:: RECORDS FOR THIS EXERCISE ::

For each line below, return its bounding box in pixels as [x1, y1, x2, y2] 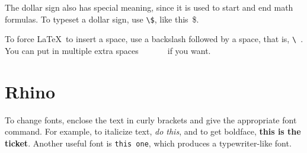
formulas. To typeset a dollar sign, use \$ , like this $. [5, 12, 199, 25]
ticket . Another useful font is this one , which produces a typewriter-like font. [5, 136, 292, 149]
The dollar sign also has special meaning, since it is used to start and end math [5, 1, 293, 13]
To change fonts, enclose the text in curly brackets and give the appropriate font [5, 113, 297, 126]
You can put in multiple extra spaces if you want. [5, 44, 211, 56]
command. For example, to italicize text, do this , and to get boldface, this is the [5, 125, 301, 138]
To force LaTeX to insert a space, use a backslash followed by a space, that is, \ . [5, 33, 303, 45]
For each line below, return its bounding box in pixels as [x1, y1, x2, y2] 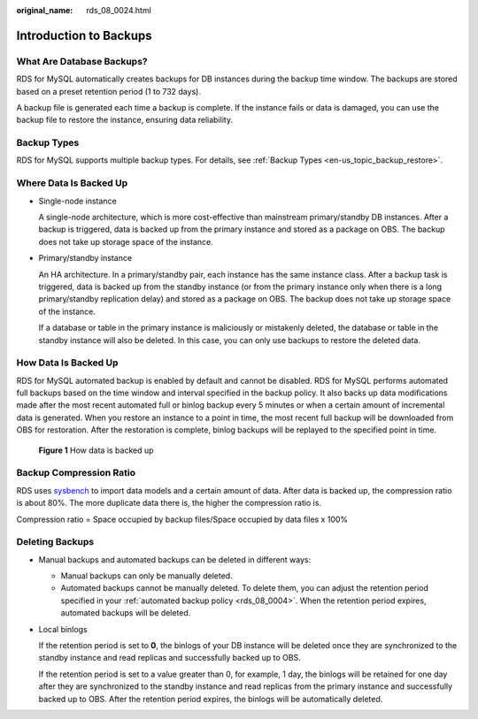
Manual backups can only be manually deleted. [60, 570, 234, 581]
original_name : [16, 5, 73, 15]
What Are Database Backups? [16, 55, 148, 67]
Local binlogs [38, 623, 88, 634]
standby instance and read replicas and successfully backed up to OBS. [38, 653, 301, 663]
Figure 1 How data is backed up [38, 445, 154, 455]
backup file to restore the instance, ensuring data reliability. [16, 115, 234, 126]
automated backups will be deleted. [60, 608, 191, 618]
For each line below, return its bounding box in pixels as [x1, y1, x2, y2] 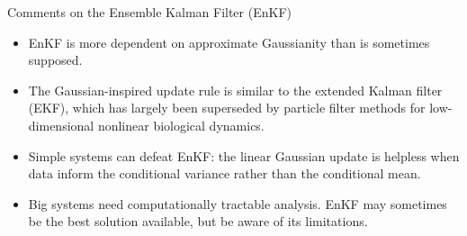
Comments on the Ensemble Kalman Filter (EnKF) [7, 3, 292, 21]
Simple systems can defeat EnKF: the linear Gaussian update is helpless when [28, 146, 460, 165]
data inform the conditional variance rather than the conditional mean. [28, 164, 421, 183]
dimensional [28, 115, 94, 134]
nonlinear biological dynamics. [97, 115, 265, 134]
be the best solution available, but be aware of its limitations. [28, 212, 368, 231]
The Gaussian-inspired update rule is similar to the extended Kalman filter [28, 80, 443, 99]
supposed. [28, 50, 83, 69]
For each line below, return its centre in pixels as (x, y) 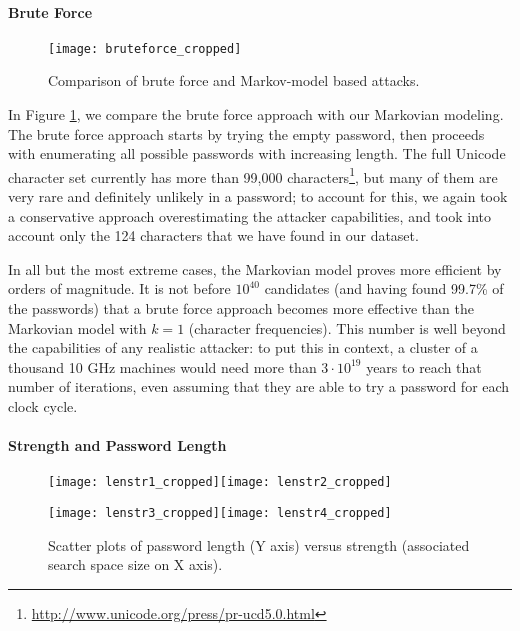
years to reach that (424, 366)
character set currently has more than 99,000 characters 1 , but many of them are (253, 175)
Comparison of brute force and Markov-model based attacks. (234, 80)
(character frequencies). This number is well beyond (347, 327)
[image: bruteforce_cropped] (145, 48)
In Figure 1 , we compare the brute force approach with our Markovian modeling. (256, 114)
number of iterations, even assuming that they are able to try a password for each (259, 386)
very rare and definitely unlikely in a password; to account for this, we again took (258, 196)

:::

__PROBLEM REQUIREMENTS__.
Although the records above contain pictures, the copy should hold only the lines from their start through the line containing "backup file to", each exactly as written, and none of the pictures.

__WORKED SOLUTION__.
For each line below, return its bounding box in pixels as [x1, y1, x2, y2] 
formulas. To typeset a dollar sign, use \$ , like this $. [5, 12, 199, 25]
ticket . Another useful font is this one , which produces a typewriter-like font. [5, 136, 292, 149]
The dollar sign also has special meaning, since it is used to start and end math [5, 1, 293, 13]
To change fonts, enclose the text in curly brackets and give the appropriate font [5, 113, 297, 126]
You can put in multiple extra spaces if you want. [5, 44, 211, 56]
command. For example, to italicize text, do this , and to get boldface, this is the [5, 125, 301, 138]
To force LaTeX to insert a space, use a backslash followed by a space, that is, \ . [5, 33, 303, 45]
For each line below, return its bounding box in pixels as [x1, y1, x2, y2] 
Manual backups can only be manually deleted. [60, 570, 234, 581]
original_name : [16, 5, 73, 15]
What Are Database Backups? [16, 55, 148, 67]
Local binlogs [38, 623, 88, 634]
standby instance and read replicas and successfully backed up to OBS. [38, 653, 301, 663]
Figure 1 How data is backed up [38, 445, 154, 455]
backup file to restore the instance, ensuring data reliability. [16, 115, 234, 126]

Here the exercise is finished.